── Input for this task ──

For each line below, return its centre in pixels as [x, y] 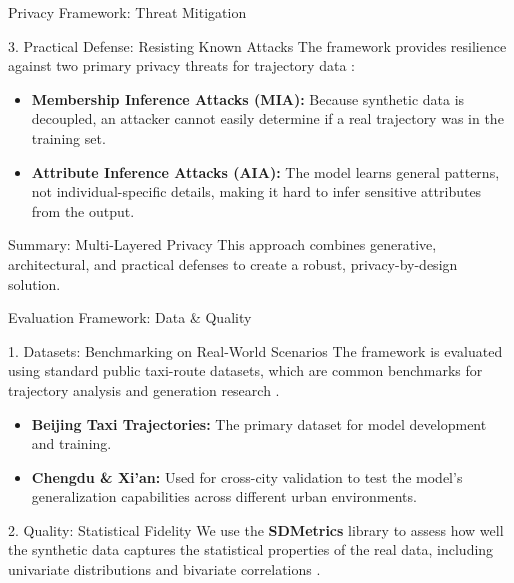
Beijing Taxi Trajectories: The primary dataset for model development [259, 423]
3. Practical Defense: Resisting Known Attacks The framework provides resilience [257, 45]
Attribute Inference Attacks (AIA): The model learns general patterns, [265, 171]
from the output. [83, 210]
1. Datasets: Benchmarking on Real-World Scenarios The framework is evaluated [255, 350]
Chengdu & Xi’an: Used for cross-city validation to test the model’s [247, 476]
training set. [68, 137]
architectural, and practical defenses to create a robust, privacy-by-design [233, 263]
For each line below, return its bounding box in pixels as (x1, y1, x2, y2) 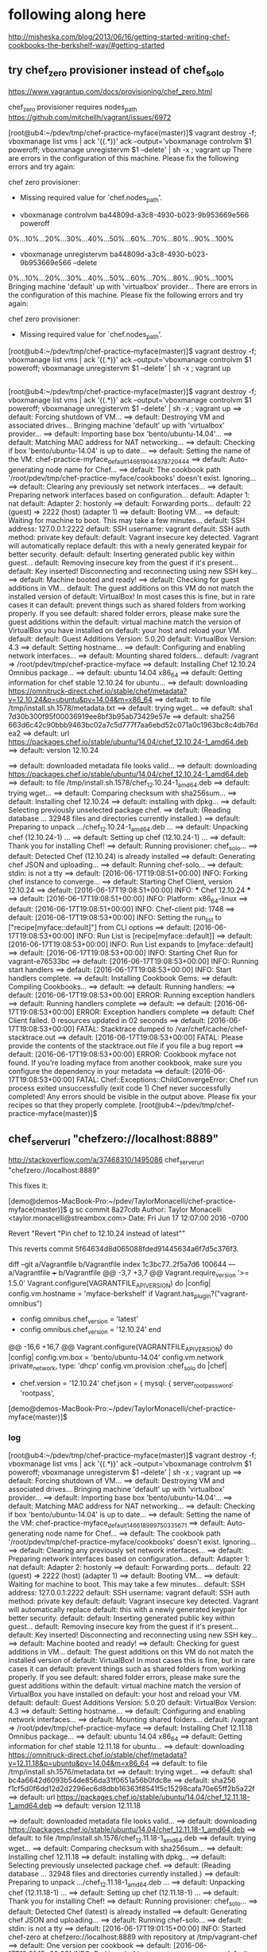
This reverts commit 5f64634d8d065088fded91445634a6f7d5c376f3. (8, 1244, 239, 1254)
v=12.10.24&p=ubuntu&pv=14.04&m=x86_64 (8, 695, 153, 705)
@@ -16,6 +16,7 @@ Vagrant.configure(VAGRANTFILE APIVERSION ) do (8, 1342, 233, 1353)
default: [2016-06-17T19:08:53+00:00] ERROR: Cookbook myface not (8, 1049, 237, 1060)
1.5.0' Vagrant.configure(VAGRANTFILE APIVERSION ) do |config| (8, 1278, 211, 1290)
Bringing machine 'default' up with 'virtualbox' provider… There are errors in (8, 281, 257, 291)
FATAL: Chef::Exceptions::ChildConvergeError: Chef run (76, 1075, 258, 1084)
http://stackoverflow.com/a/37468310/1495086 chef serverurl (8, 1155, 204, 1167)

───

Exercise aim - Could you find every line in the records above that has the string "Vagrant" and copy it?

Problem solution -
@@ -16,6 +16,7 @@ Vagrant.configure(VAGRANTFILE APIVERSION ) do (8, 1342, 233, 1353)
1.5.0' Vagrant.configure(VAGRANTFILE APIVERSION ) do |config| (8, 1278, 211, 1290)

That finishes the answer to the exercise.